Um misto de tudo que foi mencionado, tais artigos nos movem a pensar nos descortinam as
formas pelas quais homens do século XX se lançaram na tarefa de interpretar e (des) qualificar
a diáspora africana. Essas interpretações, muito mais que simples exposição de erudição e
conhecimentos histórico-sociológicos foram elementos importantes na construção das relações
raciais pós-escravidão. Para o professor Hemetério dos Santos, intelectual e “homem das
letras”, a história do negro no Brasil e no mundo estava muito além da escravidão. Portanto,
“em defesa de uma raça” era preciso mostrar aos leitores e aos seus pares intelectuais que a
factível possibilidade de afirmar positivamente o valor da raça negra na história da humanidade.

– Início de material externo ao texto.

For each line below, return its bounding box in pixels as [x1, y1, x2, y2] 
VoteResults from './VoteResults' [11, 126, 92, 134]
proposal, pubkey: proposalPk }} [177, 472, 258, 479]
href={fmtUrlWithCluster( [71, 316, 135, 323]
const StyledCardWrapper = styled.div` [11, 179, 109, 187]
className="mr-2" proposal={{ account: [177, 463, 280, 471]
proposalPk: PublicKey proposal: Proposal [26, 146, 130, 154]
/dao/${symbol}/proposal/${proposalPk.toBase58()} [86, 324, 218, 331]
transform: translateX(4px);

Tais recursos discursivos procuravam contar outras histórias sobre o passado, refutando a
subalternização dos negros naquele tempo presente.
As relações sociais a partir da abolição não mais deveriam estar assentadas em figuras de
“senhores” e “escravizados”, mas em relações de igualdade, de direitos e deveres entre cidadãos
e o Estado. Contudo, as hierarquias sociais com base nos pertencimentos étnico raciais não se
desfizeram com a abolição. Ao contrário, foram reatualizadas e ressignificadas cotidianamente
nas vidas de sujeitos negros e não-negros, por meio de práticas que situavam e ratificavam na
subalternidade o lugar daqueles. E o espaço da imprensa pode ser entendido enquanto um dos
lócus de (re)produção dessas hierarquias calcadas no pertencimento étnico-racial dos sujeitos.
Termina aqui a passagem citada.